Nel paese dei ciechi

Herbert George Wells
"Si fermò, come interdetto, di fronte a tanta bellezza! E a mano a mano che le nebbie della valle si diradavano cedendo il posto alla luce, dai recessi della sua mente iniziarono ad emergere le immagini di tutte le città che aveva visitato, le forme di tutte le montagne che aveva conquistato, le parole di tutti i libri che aveva letto. Si lasciò attraversare da quel fiume di ricordi, sentendosi come se si stesse risvegliando da un lungo stranissimo sogno.
Il suo pensiero corse a Medina che forse lo stava aspettando...sentì una stretta al cuore e iniziò a piangere. Allora comprese quanto l’avesse illusa, quanto entrambi si fossero illusi scambiando per amore l’urgenza di colmare un vuoto, credendo che fosse sufficiente…proprio allora che, nonostante la stanchezza, la fame, l’incertezza sul futuro e la solitudine, riusciva a provare una felicità mai conosciuta prima! Di colpo dall'altopiano su cui si trovava l’idea di passare il resto dei suoi giorni con lei gli sembrò remota quanto il villaggio stesso…quel villaggio dove era giunto sperando di salvarsi e dove, pensando di dover (e di poter) salvare gli altri, aveva rischiato di perdere se stesso in tutti i modi in cui un uomo può perdersi!
Provò ammirazione e pietà per quella gente, fascino e commiserazione insieme. Per qualche istante lottò con l’impulso di tornare, ma fu una lotta breve…ormai sapeva che “l’orbo non può essere re tra i ciechi”! Chissà, forse un giorno sarebbe tornato, magari non da solo, magari con qualcuno del suo mondo…allora sì che l’avrebbero ascoltato, avrebbero dovuto ascoltarlo!…ma non in quel momento, non in quel modo, non a quelle condizioni!
Trasse un profondo respiro, con le mani si schermò dal chiarore ormai quasi accecante e si guardò intorno. Scrutò in ogni direzione, ispezionò ogni anfratto, alzò lo sguardo e la vide…i suoi occhi gli stavano indicando la via della salvezza
".

Così scrivevo qualche anno fa, immaginando di dare una mia conclusione ad un breve romanzo di H. G. Wells.
Nel paese dei ciechi presenta la singolare vicenda di Nùnez, abile scalatore, che, sperduto tra le Ande in seguito ad un incidente, approda miracolosamente ad un piccolo borgo nascosto tra le cime, un luogo misterioso la cui esistenza è stata da tempo relegata a leggenda. I suoi abitanti sono completamente ciechi da ben 14 generazioni; frutto di una curiosa commistione tra fantascienza e teorie evoluzionistiche, il racconto fa di tale cecità il risultato del progressivo aggravarsi di un difetto visivo degli antenati che, non curato, aveva finito per colpire tutti irrevocabilmente.
La convivenza tra l'inatteso ospite e i membri della comunità si trascina faticosa, fino a quando essi impongono a Nùnez la definitiva rinuncia a quell'incomprensibile facoltà che egli chiama "vista" come condizione per poter continuare a stare con loro e unirsi in matrimonio ad una delle loro donne.
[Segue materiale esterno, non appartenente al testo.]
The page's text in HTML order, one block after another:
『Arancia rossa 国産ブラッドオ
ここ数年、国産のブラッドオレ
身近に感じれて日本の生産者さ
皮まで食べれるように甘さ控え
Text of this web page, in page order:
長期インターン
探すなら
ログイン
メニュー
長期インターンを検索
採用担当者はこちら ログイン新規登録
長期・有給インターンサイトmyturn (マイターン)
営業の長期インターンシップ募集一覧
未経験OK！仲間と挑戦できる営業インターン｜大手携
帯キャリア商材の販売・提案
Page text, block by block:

"...ma, nell'andare, alzò gli occhi e vide il mattino...": qui avevo sospeso la lettura del testo e da qui avevo fatto iniziare la mia ipotesi di narrazione, come richiesto da una delle prove di quel bellissimo corso di scrittura creativa di cui vi ho già più volte parlato.
Avevo regalato al "mio" Nùnez una via di fuga, mi era sembrato inevitabile preservarlo dall'assurdo di essere privato di un tratto così importante della sua persona, illogico consentire che accadesse...avevo deciso di risparmiargli quella pena nonostante l'atteggiamento supponente e presuntuoso da lui tenuto nei confronti dei ciechi che - contrariamente a qualunque aspettativa! - quanto a supponenza e presunzione non erano stati da meno...avevo scelto per lui la solitudine, perché, se l'appartenenza ad un gruppo è essenziale al costituirsi di un'identità, non c'è minaccia peggiore per quella identità dell'irragionevole conformismo della massa che pretende di uniformare e soffocare!

Oggi come oggi non so cosa scriverei...infiniti sono gli interrogativi che un simile testo è capace di suscitare, infinite le implicazioni a livello antropologico, culturale, politico.
Non so dire con certezza quale destino riserverei a Nùnez...di certo so che quelle pagine sono di un'attualità disarmante in un tempo come il nostro, fatto di mobilità, spostamenti, incontri e scontri continui tra popoli e culture...so che il concetto di "normalità" è uno dei più opinabili e discutibili...so che non c'è cosa più difficile (e meravigliosa insieme!) che accorgersi dell'altro e imparare a guardare il mondo con i suoi occhi...so che la tolleranza e il rispetto possono facilmente sconfinare nell'isolamento e nell'indifferenza...e so che non è possibile entrare davvero in relazione con qualcuno senza morire un po' a se stessi...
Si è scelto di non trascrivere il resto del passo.